IntelliMouse Explorer 06:52 am - Kan
ComputingPros dropped us a line telling us that the new Microsoft IntelliMouse Explorer (yeah, the one with the optical sensor) is available with prices starting from US$69.95.

  • Accuracy - The precise IntelliEye optical sensor tracks movement on just about anything. All the sensor needs is a surface with a small amount of detail, including wood, plastic, or even your pant leg.
  • Easier Internet navigation - The two thumb buttons act as forward and back buttons in your browser.
  • Precision - No moving parts, so your mouse is smooth and precise and there's no need to use a mouse pad.
  • Feels great in your hand - This mouse is designed to support your hand and fingers. The rubberized sides make the mouse easier to grip and more comfortable to use because it requires less effort to hold.

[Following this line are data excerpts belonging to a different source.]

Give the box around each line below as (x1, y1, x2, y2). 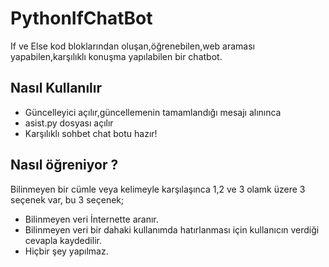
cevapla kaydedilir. (24, 234, 102, 246)
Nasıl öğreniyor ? (10, 157, 119, 174)
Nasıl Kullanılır (10, 80, 103, 97)
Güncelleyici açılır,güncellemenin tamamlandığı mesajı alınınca (24, 106, 282, 118)
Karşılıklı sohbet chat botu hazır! (24, 127, 158, 139)
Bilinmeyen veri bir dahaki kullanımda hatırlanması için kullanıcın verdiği (24, 223, 320, 236)
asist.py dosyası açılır (24, 117, 114, 129)
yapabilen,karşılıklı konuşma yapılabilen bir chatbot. (10, 50, 223, 62)
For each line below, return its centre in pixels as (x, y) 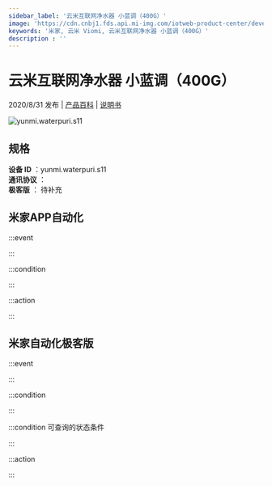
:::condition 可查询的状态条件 (57, 427)
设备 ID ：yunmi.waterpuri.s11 (57, 169)
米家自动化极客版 (51, 343)
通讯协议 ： (27, 180)
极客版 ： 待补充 (35, 190)
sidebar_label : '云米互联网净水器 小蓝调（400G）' (88, 16)
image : (19, 23)
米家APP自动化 (46, 218)
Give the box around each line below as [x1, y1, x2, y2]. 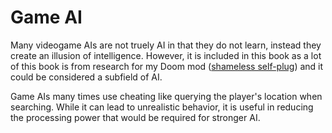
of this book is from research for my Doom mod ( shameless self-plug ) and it [10, 60, 324, 72]
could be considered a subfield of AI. [10, 71, 163, 83]
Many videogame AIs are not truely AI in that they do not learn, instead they [10, 39, 322, 51]
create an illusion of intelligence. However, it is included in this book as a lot [10, 49, 322, 61]
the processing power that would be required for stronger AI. [10, 111, 261, 123]
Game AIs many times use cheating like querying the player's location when [10, 90, 323, 102]
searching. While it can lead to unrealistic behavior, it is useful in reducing [10, 101, 314, 113]
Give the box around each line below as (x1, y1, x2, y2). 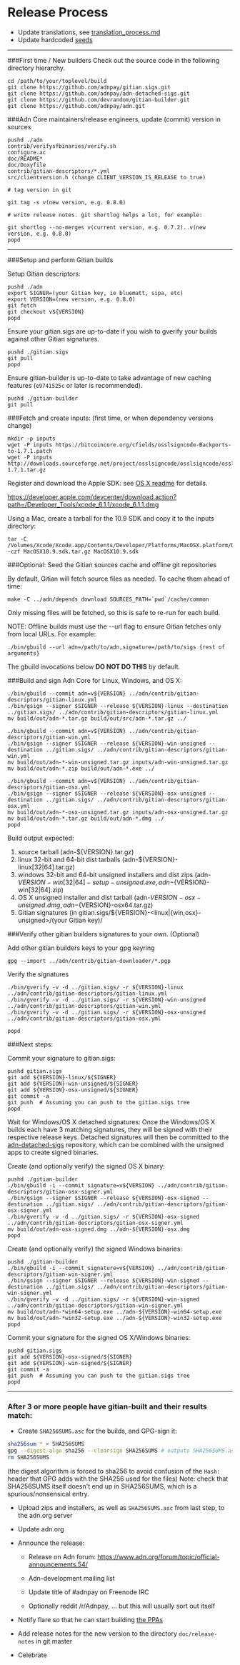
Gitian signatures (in (17, 908, 77, 916)
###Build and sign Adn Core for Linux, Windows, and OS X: (7, 676, 182, 684)
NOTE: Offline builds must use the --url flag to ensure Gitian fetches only (7, 622, 221, 631)
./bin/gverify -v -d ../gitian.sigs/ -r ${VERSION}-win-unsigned (7, 996, 206, 1004)
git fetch (7, 301, 37, 309)
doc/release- (178, 1630, 218, 1638)
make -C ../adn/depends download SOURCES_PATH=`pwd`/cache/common (7, 596, 209, 603)
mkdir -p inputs (7, 435, 56, 442)
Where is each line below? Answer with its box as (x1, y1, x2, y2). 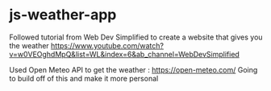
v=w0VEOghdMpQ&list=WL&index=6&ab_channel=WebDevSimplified (9, 49, 240, 59)
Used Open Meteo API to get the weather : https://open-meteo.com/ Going (9, 64, 258, 74)
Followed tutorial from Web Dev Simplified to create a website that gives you (9, 32, 263, 42)
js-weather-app (9, 6, 117, 24)
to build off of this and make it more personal (9, 73, 159, 83)
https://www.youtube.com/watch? (50, 40, 165, 50)
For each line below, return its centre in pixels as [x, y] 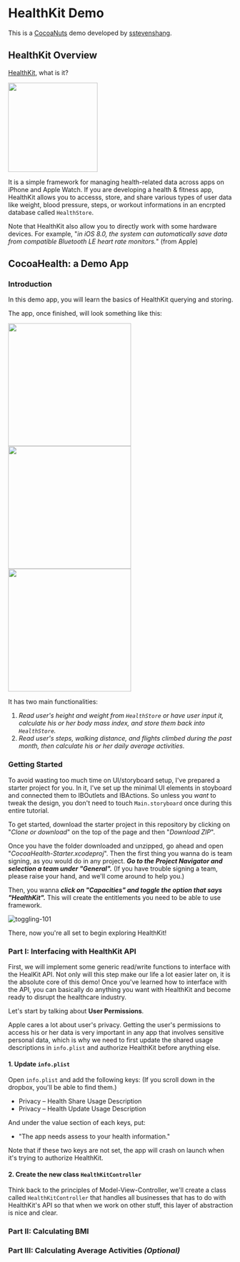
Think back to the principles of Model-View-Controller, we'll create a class [117, 1190]
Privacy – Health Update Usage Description [82, 1109]
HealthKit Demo [56, 13]
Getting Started [35, 764]
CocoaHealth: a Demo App [69, 264]
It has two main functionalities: [53, 702]
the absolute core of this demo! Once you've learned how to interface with [117, 982]
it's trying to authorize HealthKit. [56, 1158]
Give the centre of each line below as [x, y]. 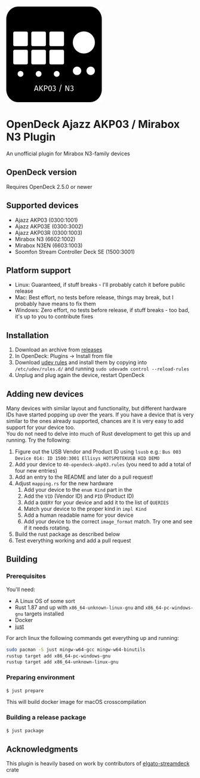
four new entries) [36, 471]
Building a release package [46, 718]
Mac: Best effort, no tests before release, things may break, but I [94, 298]
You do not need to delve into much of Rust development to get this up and [99, 434]
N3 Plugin [31, 137]
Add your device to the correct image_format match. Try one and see [108, 521]
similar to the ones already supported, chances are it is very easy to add [95, 421]
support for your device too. [41, 427]
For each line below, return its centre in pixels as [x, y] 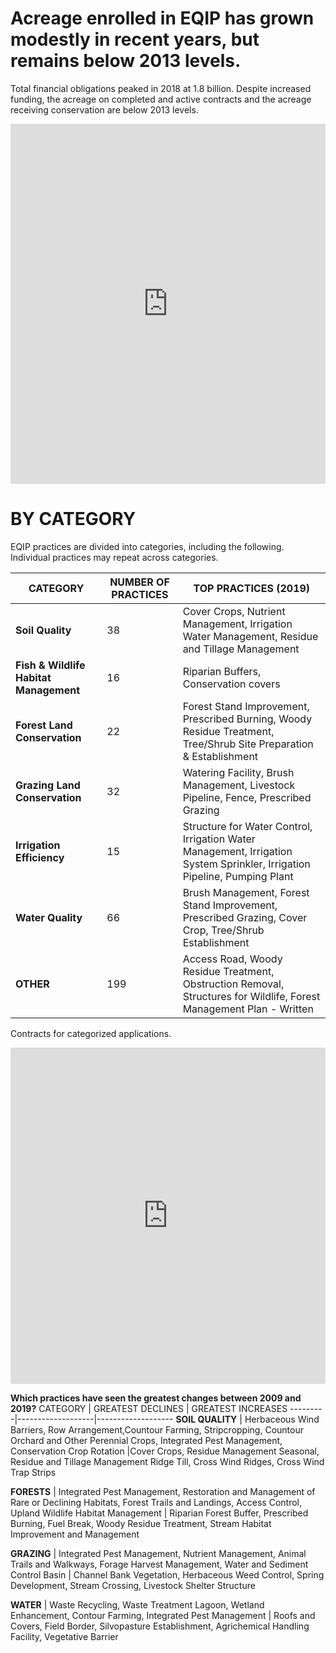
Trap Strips [33, 1472]
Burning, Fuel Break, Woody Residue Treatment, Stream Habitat [141, 1523]
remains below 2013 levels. [126, 61]
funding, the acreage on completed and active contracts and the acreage [161, 99]
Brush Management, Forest [246, 892]
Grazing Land [48, 785]
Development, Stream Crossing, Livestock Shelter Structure [133, 1585]
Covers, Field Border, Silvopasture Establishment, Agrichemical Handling [160, 1626]
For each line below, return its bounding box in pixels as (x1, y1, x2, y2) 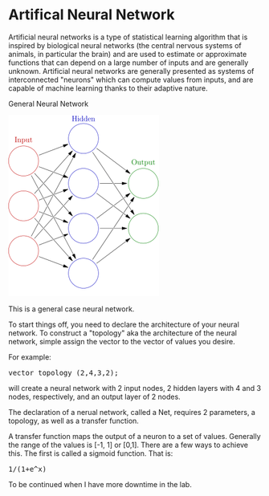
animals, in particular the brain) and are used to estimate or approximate (8, 49, 247, 59)
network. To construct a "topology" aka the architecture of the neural (8, 327, 237, 338)
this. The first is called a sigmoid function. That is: (8, 448, 173, 458)
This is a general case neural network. (8, 303, 135, 314)
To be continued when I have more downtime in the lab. (8, 479, 193, 489)
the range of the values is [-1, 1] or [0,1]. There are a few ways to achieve (8, 440, 249, 449)
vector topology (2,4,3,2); (8, 368, 119, 377)
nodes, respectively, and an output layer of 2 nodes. (8, 392, 181, 401)
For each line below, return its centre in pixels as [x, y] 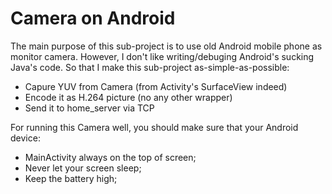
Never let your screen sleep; [83, 168]
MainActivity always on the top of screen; [110, 157]
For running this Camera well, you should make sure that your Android [154, 127]
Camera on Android [93, 18]
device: [25, 138]
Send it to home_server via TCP [89, 108]
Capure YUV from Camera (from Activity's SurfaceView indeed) [156, 86]
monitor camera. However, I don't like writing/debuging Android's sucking [162, 56]
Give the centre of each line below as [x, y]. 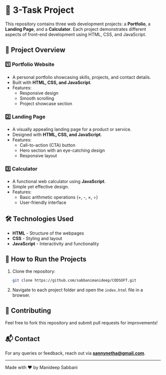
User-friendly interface [43, 202]
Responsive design [39, 93]
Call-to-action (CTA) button [47, 145]
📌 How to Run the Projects [46, 259]
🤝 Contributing [28, 311]
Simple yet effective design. [41, 187]
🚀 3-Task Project [40, 10]
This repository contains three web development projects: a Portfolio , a [78, 24]
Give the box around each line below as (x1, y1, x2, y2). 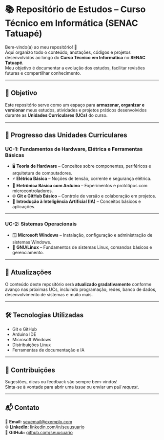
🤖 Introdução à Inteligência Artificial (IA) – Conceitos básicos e (12, 198, 141, 204)
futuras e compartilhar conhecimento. (5, 70, 82, 76)
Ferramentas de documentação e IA (12, 347, 84, 353)
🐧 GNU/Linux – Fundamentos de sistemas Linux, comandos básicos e (12, 244, 152, 250)
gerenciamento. (12, 249, 44, 255)
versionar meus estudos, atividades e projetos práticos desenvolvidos (5, 107, 147, 113)
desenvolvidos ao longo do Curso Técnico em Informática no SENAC (5, 54, 145, 60)
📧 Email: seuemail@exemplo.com (5, 418, 72, 424)
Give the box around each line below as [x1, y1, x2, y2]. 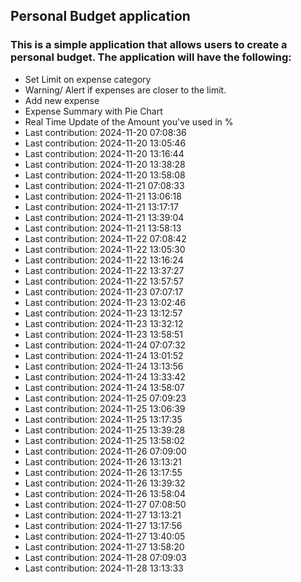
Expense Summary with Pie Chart [24, 105, 163, 117]
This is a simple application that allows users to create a [10, 38, 288, 52]
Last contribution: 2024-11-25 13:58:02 [24, 434, 186, 446]
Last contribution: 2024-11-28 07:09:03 [24, 551, 187, 563]
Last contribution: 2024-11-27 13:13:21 [24, 509, 182, 521]
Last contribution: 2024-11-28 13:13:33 [24, 562, 184, 574]
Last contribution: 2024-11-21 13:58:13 [24, 222, 182, 234]
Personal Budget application [10, 8, 191, 25]
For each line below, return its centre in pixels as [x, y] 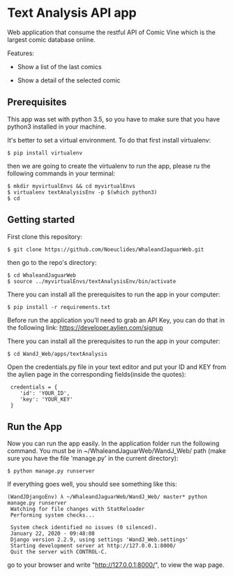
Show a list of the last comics [60, 66]
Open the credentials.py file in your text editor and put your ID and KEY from [117, 367]
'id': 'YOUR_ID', [45, 393]
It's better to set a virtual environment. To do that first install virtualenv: [109, 140]
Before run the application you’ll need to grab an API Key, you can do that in [116, 320]
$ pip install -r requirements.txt [59, 307]
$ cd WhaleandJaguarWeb [42, 275]
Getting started [41, 220]
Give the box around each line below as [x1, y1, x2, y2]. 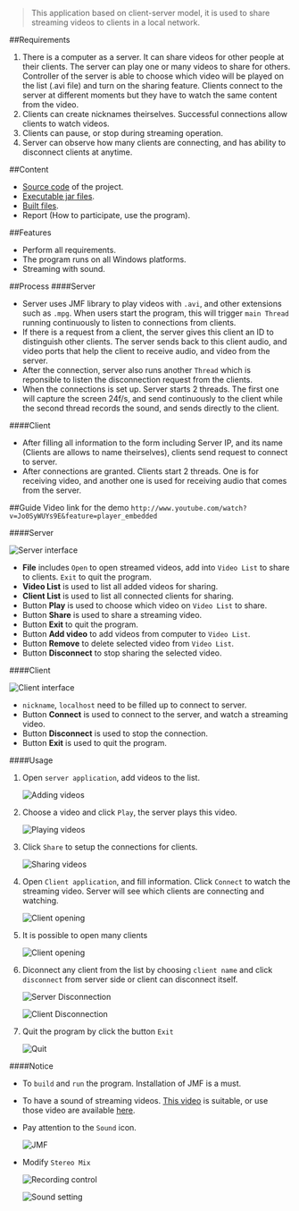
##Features [9, 227, 52, 238]
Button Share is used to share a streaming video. [21, 610, 203, 620]
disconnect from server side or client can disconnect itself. [21, 974, 238, 985]
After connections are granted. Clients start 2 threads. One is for [21, 466, 259, 477]
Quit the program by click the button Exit [21, 1026, 174, 1037]
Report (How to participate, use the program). [21, 210, 190, 220]
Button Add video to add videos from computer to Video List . [21, 629, 251, 639]
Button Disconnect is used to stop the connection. [21, 728, 208, 739]
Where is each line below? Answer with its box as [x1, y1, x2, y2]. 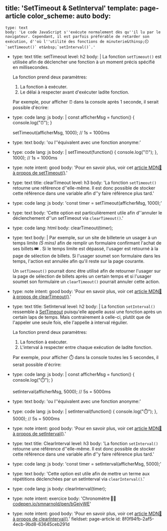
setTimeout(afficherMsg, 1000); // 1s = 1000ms [12, 129, 110, 135]
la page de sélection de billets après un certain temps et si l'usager [12, 273, 152, 279]
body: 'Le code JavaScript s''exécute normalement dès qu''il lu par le [5, 30, 161, 35]
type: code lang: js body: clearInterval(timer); [12, 485, 107, 492]
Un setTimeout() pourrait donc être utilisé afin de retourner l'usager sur [12, 268, 161, 274]
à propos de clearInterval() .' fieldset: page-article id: [12, 515, 121, 522]
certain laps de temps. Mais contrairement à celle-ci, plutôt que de [12, 314, 151, 320]
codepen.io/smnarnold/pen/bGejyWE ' [12, 500, 92, 507]
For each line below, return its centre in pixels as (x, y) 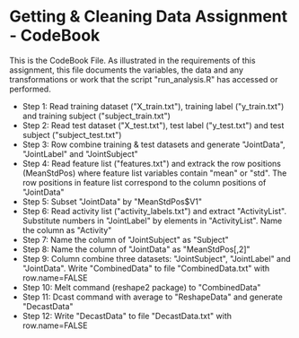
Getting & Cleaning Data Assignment (149, 17)
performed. (30, 89)
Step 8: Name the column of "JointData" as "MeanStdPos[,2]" (136, 249)
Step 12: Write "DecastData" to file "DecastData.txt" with (127, 316)
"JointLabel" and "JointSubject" (80, 153)
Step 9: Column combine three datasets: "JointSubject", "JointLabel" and (156, 258)
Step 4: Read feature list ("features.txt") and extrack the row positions (151, 163)
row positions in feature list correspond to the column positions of (144, 182)
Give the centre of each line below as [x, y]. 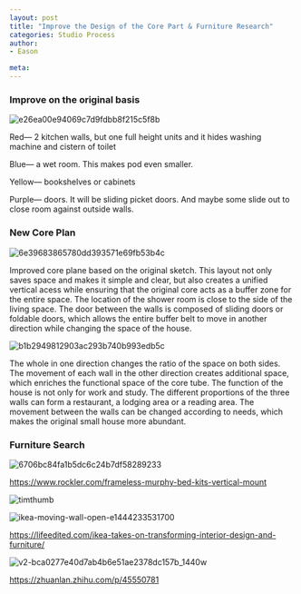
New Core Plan [43, 233]
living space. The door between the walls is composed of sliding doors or [146, 309]
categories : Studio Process [63, 35]
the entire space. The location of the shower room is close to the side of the [151, 299]
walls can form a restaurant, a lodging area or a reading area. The [132, 401]
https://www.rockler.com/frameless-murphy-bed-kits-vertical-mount [138, 481]
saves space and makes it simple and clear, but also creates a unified [139, 280]
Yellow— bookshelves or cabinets [73, 182]
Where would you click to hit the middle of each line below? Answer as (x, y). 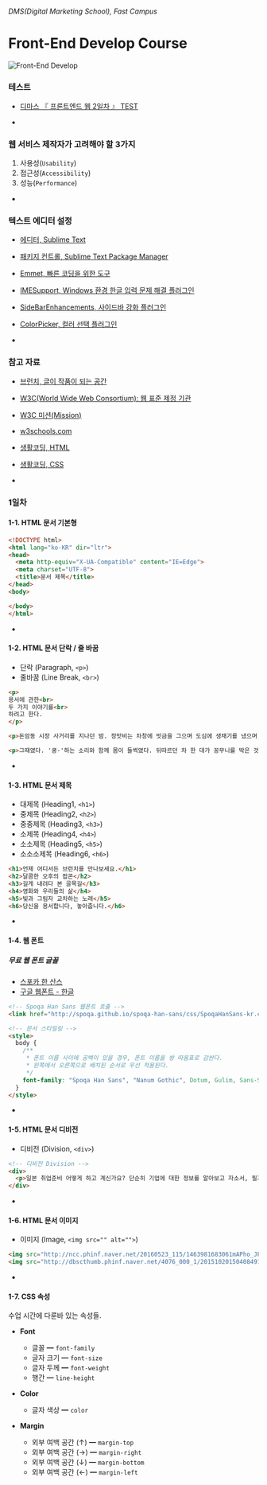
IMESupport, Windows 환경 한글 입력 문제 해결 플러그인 (107, 290)
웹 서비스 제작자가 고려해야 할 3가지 (72, 144)
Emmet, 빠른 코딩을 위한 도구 (65, 274)
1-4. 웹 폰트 (26, 940)
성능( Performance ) (48, 183)
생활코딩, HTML (44, 447)
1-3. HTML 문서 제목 (40, 785)
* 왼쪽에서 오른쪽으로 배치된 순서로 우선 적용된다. (97, 1066)
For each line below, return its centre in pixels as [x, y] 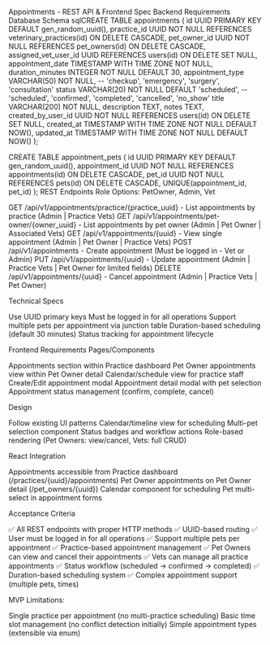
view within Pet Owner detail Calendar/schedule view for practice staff [126, 374]
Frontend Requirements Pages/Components [82, 350]
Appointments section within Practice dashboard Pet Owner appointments [132, 366]
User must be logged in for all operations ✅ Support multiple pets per [124, 538]
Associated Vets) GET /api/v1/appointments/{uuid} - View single [116, 233]
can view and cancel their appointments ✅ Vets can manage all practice [129, 557]
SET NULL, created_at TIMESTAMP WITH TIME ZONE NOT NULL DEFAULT [133, 124]
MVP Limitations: [36, 600]
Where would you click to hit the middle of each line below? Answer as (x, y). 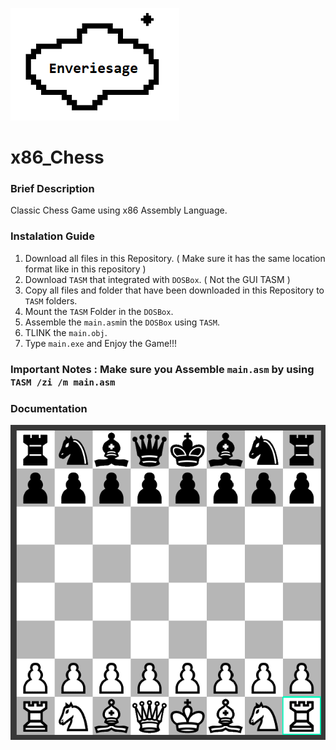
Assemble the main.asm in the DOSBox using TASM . (122, 322)
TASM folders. (51, 300)
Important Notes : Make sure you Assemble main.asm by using (162, 369)
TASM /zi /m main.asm (63, 382)
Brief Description (52, 189)
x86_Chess (57, 157)
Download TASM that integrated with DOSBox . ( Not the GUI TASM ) (157, 279)
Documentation (49, 408)
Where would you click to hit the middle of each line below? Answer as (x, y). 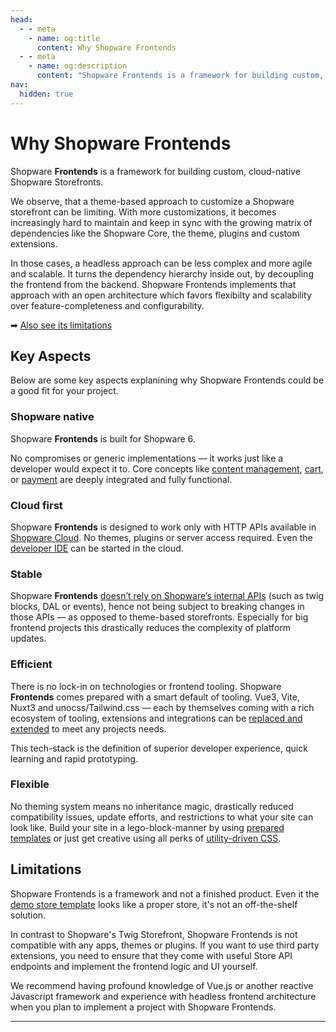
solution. (28, 915)
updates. (28, 638)
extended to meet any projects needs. (88, 728)
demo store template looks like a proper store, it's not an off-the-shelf (154, 904)
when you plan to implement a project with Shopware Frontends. (143, 1007)
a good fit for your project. (64, 391)
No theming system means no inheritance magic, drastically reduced (152, 806)
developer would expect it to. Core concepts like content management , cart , (167, 468)
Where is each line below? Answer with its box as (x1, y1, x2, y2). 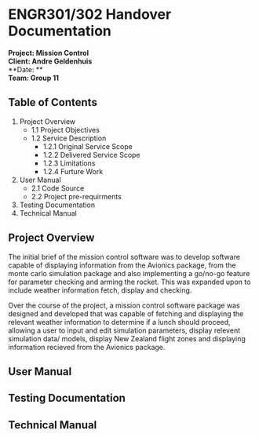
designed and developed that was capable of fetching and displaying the (8, 308, 244, 319)
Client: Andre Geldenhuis (8, 56, 93, 66)
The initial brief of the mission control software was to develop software (8, 252, 241, 261)
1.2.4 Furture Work (42, 166, 104, 176)
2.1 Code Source (31, 183, 85, 193)
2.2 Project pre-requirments (31, 191, 122, 201)
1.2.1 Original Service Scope (42, 141, 133, 151)
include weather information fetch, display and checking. (8, 285, 192, 295)
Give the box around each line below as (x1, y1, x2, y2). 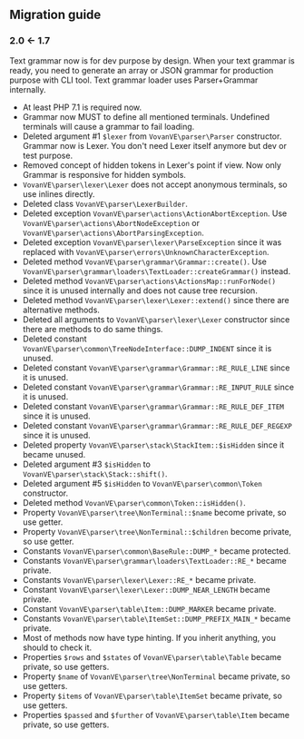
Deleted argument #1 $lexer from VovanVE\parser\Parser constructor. (22, 131, 282, 142)
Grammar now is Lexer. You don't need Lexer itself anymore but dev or (22, 140, 288, 151)
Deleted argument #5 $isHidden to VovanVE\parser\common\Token (22, 478, 263, 488)
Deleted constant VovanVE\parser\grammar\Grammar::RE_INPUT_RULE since (22, 381, 295, 392)
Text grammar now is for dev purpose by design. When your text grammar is (9, 54, 295, 66)
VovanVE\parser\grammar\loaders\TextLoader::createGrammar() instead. (22, 265, 291, 276)
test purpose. (22, 150, 74, 161)
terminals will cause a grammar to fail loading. (22, 121, 195, 132)
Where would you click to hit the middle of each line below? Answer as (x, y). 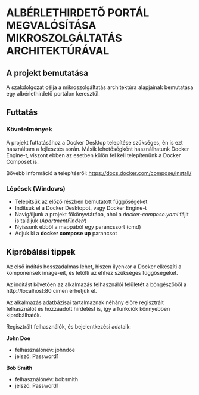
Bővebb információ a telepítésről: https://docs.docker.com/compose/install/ (99, 173)
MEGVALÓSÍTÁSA (51, 25)
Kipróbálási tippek (41, 252)
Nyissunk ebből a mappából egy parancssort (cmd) (78, 226)
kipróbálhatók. (24, 315)
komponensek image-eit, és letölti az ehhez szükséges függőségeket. (92, 272)
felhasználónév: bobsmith (46, 379)
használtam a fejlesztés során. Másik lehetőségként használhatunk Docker (98, 149)

PC100 vs PC133 06:49 am - Kan
In case you didn't catch it yesterday, TheTechZone whipped up a comparison article between PC100 vs PC133 SDRAM modules.

My conclusion is this. Good quality PC-100 RAM will be enough for most overclocked system. You should look at the CPU you're running and buy your RAM according to that. In the case of my Celeron that runs at 605Mhz, even average PC-100 RAM will do as the bus speed will only be 110Mhz (110x5.5=605Mhz).  If you are using a PIII-450 or another low multiplier CPU, then you should get high quality PC-100 or PC-133 RAM.

16 September 1999 - Thursday

Alpha Cooler Review
19:36 pm - Wilfred
Kyle is really mad about cooling as you can see. 2 in a day! Take a look at this and you will soon realize you ain't know nothin' about huge CPU cooler bricks yet! Size doesn't matter if it doesn't satisfy (gosh! I think I'm negatively influenced by Kan and gang, but in case you misunderstood, I'm NOT describing my inadequacies! =P), yet this giant fixture really cools - in fact it managed a good 8 deg lower than TennMax's offering and 7 deg against the Vantec. And Da Man has this to say when comparing it with the ALREADY IMPRESSIVE coolers from Vantec:
Here we are making a Mercedes 500SEL to Ford Crown Victoria comparison. While the Crown Vic is still a nice ride to get the family to church in on Sunday, wouldn't you rather show up in a new Benz?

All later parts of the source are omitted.